TASK OBJECTIVE
Nothing but the lines below from the one that contains "Las transacciones de" through the one that contains "5 minute fixed lookahead (24, 35, 104, 45)" should be retyped, exactly and including both ends. Do not include pictures.

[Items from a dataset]
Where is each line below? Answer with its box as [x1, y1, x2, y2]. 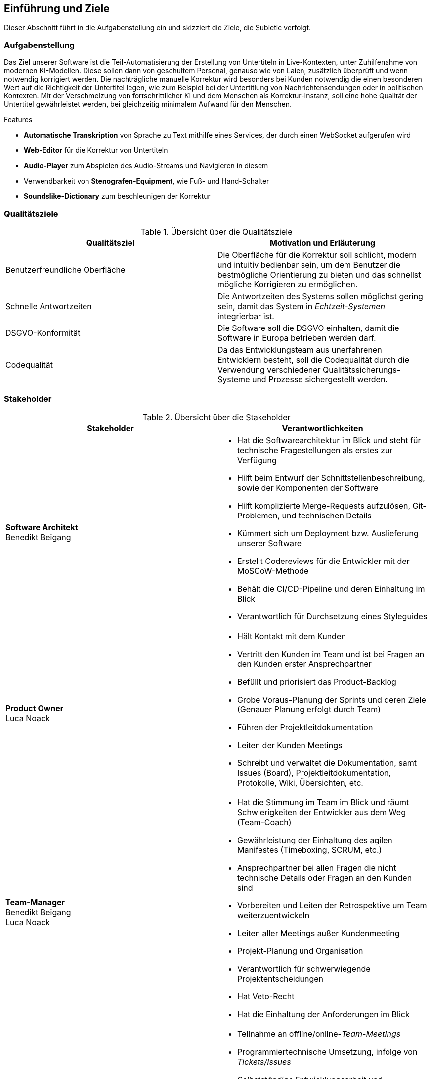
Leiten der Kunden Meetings [237, 740, 343, 750]
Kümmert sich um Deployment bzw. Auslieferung [237, 528, 419, 538]
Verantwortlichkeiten [282, 423, 363, 433]
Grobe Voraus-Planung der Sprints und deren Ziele [237, 694, 426, 704]
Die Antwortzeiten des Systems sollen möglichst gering [217, 291, 423, 301]
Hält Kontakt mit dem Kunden [237, 631, 346, 641]
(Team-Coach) [237, 817, 292, 827]
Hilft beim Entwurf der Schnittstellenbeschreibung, [237, 472, 425, 483]
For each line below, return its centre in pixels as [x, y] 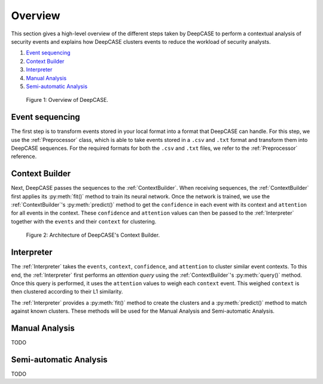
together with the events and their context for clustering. [84, 221]
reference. [24, 156]
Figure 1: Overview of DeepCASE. [67, 100]
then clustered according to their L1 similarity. [67, 292]
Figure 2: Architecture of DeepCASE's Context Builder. [93, 235]
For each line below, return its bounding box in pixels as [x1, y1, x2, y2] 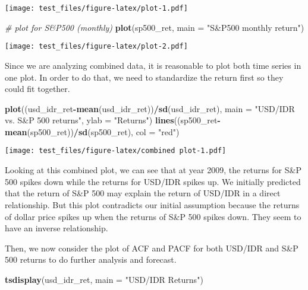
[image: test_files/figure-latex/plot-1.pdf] [5, 4, 188, 12]
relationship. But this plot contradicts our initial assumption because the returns [5, 198, 300, 211]
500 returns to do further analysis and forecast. [5, 253, 177, 266]
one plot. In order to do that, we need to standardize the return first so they [5, 71, 284, 83]
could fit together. [5, 82, 70, 95]
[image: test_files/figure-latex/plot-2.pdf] [5, 42, 188, 51]
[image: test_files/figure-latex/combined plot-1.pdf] [5, 146, 227, 155]
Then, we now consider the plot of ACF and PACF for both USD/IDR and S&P [5, 241, 298, 254]
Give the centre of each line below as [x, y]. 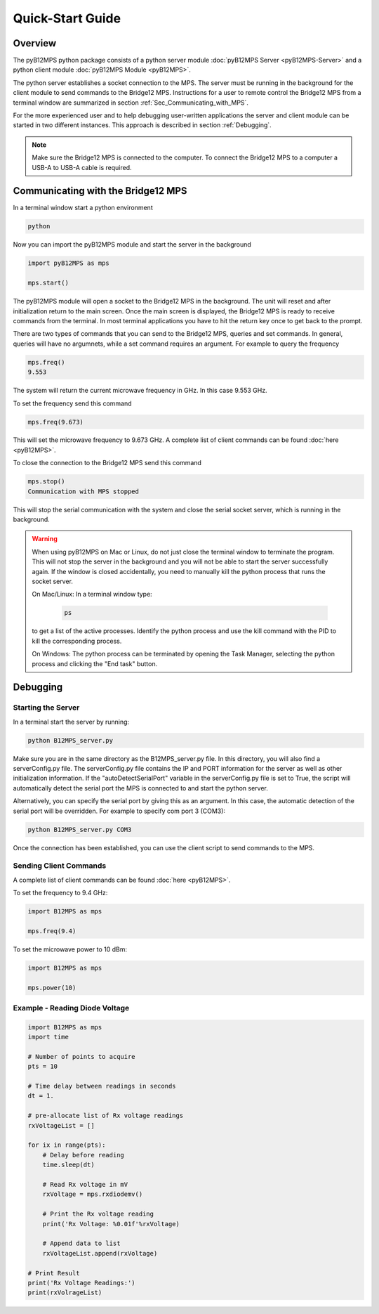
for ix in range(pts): [67, 1145]
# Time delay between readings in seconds [102, 1086]
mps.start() [48, 283]
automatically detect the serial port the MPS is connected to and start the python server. [140, 788]
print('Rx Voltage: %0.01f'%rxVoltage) [111, 1224]
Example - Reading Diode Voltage [71, 1008]
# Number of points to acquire [82, 1056]
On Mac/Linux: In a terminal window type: [92, 594]
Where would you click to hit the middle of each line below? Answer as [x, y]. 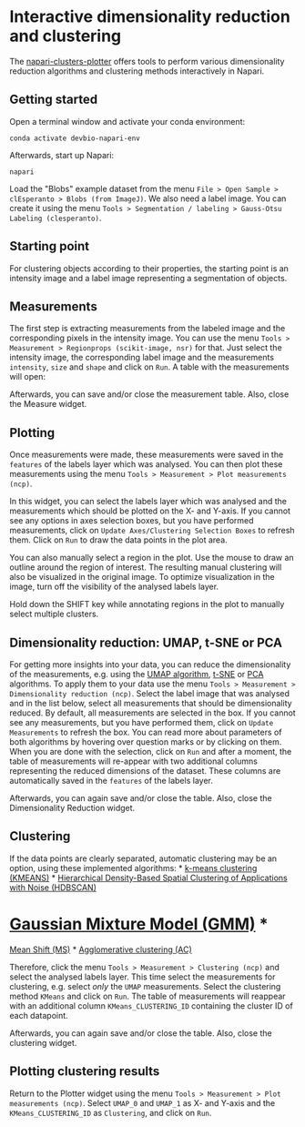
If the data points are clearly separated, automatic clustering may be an [143, 858]
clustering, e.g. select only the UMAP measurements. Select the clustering [145, 986]
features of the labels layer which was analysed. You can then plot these [146, 464]
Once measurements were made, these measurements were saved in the [147, 455]
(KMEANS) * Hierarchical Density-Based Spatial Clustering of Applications [149, 878]
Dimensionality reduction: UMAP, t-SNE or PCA [146, 642]
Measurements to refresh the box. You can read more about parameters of [146, 732]
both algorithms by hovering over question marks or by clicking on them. [146, 742]
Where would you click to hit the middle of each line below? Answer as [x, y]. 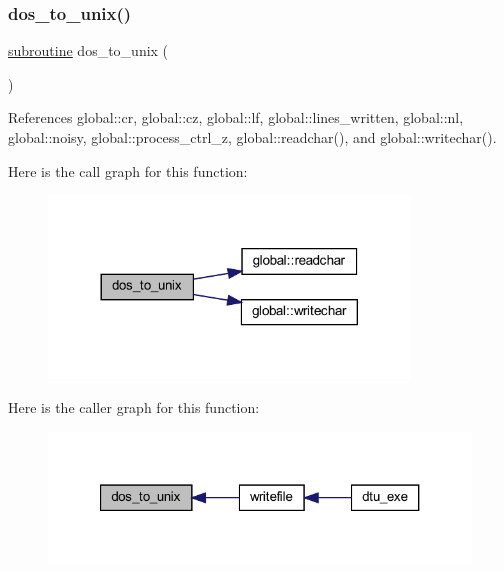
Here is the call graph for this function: [128, 170]
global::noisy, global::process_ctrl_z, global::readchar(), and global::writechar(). [252, 137]
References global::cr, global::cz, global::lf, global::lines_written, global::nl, [236, 117]
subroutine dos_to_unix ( [88, 50]
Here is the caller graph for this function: [134, 406]
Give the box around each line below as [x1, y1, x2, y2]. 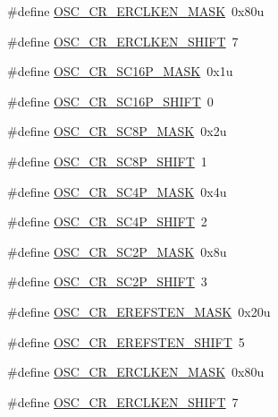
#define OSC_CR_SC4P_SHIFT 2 [7, 212, 207, 231]
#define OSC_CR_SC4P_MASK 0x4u [7, 182, 227, 200]
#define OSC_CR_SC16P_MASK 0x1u [7, 62, 233, 81]
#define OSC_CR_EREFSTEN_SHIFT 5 [7, 332, 245, 351]
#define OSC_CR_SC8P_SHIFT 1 [7, 151, 207, 170]
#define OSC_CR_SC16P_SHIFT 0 [7, 91, 214, 110]
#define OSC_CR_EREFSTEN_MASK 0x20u [7, 302, 271, 320]
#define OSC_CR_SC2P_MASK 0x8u [7, 242, 227, 260]
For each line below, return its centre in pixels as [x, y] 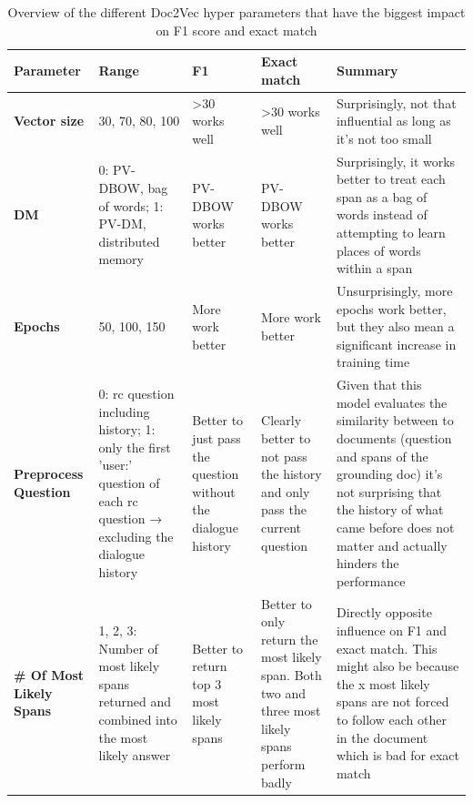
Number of [128, 648]
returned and [135, 701]
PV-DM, [122, 224]
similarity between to [395, 420]
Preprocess [49, 474]
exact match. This [387, 648]
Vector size [49, 121]
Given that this [379, 385]
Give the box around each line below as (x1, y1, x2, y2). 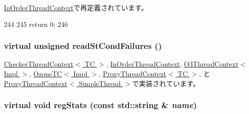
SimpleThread (79, 78, 121, 88)
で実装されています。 (132, 78, 200, 88)
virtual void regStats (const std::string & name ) (4, 99, 197, 111)
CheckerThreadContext (4, 59, 74, 69)
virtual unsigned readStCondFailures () (4, 40, 162, 52)
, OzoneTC (29, 68, 62, 78)
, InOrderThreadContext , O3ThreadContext (106, 59, 239, 69)
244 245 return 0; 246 (4, 19, 68, 29)
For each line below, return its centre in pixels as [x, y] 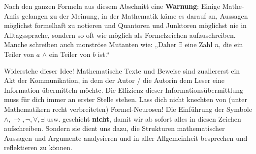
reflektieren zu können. [38, 147]
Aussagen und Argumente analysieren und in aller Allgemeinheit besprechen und [126, 138]
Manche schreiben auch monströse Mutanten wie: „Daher [90, 44]
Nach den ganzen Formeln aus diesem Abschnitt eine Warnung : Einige [112, 6]
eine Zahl [199, 44]
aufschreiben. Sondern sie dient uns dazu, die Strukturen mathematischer [114, 128]
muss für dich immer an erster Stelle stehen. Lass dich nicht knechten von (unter [126, 99]
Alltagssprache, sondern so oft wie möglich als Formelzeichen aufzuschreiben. [120, 35]
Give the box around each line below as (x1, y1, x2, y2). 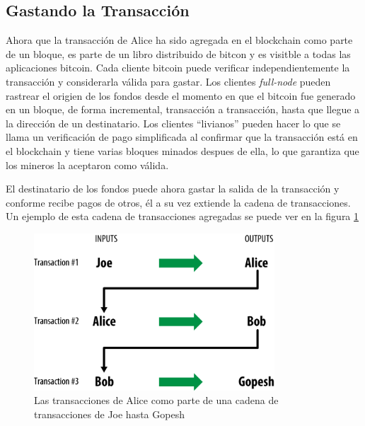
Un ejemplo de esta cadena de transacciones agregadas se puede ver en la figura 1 (6, 209, 359, 224)
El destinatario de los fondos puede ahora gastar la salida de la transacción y (6, 181, 340, 196)
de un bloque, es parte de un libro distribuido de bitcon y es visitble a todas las (6, 46, 351, 61)
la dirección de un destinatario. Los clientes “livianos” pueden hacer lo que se (6, 115, 341, 130)
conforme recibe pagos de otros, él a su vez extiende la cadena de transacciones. (6, 195, 351, 209)
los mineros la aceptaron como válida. (6, 157, 169, 172)
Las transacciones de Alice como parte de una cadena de (34, 393, 279, 408)
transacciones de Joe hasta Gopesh (34, 406, 185, 421)
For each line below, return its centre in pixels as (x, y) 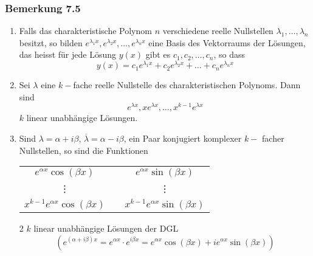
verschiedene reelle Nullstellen (218, 31)
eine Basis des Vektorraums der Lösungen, (227, 42)
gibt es (158, 54)
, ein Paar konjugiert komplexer (183, 138)
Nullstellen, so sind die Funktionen (84, 150)
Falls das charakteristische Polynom (85, 31)
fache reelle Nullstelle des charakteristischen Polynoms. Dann (187, 85)
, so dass (229, 54)
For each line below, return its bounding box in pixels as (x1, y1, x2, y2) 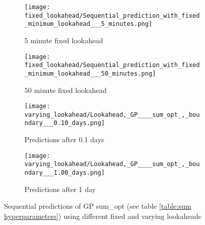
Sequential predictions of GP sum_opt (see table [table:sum (4, 201, 191, 211)
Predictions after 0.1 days (24, 134, 105, 145)
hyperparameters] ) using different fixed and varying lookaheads (4, 210, 201, 221)
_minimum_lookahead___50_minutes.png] (24, 70, 156, 77)
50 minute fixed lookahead (24, 84, 107, 95)
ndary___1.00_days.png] (24, 169, 105, 176)
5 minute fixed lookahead (24, 35, 104, 45)
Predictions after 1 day (24, 183, 96, 194)
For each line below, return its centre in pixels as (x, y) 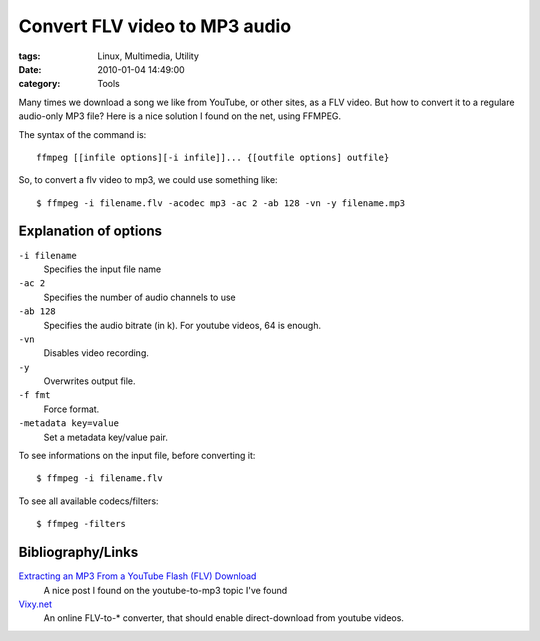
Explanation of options (90, 231)
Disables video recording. (96, 353)
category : (39, 84)
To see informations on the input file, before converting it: (137, 456)
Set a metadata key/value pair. (106, 437)
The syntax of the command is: (82, 134)
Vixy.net (35, 604)
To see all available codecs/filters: (88, 501)
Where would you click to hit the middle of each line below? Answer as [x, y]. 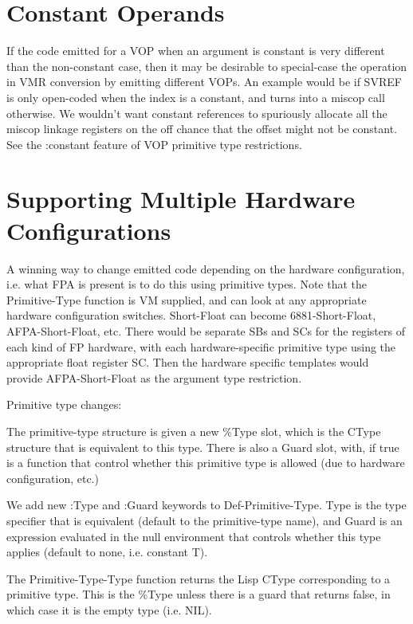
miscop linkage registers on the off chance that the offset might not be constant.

TASK ANSWER
Las transacciones de Alice como parte de una cadena de (34, 393, 279, 408)
transacciones de Joe hasta Gopesh (34, 406, 185, 421)
For each line below, return its centre in pixels as (x, y) 
verschiedene reelle Nullstellen (218, 31)
eine Basis des Vektorraums der Lösungen, (227, 42)
gibt es (158, 54)
, ein Paar konjugiert komplexer (183, 138)
Nullstellen, so sind die Funktionen (84, 150)
Falls das charakteristische Polynom (85, 31)
fache reelle Nullstelle des charakteristischen Polynoms. Dann (187, 85)
, so dass (229, 54)
For each line below, return its bounding box in pixels as (x1, y1, x2, y2) 
Sequential predictions of GP sum_opt (see table [table:sum (4, 201, 191, 211)
Predictions after 0.1 days (24, 134, 105, 145)
hyperparameters] ) using different fixed and varying lookaheads (4, 210, 201, 221)
_minimum_lookahead___50_minutes.png] (24, 70, 156, 77)
50 minute fixed lookahead (24, 84, 107, 95)
ndary___1.00_days.png] (24, 169, 105, 176)
5 minute fixed lookahead (24, 35, 104, 45)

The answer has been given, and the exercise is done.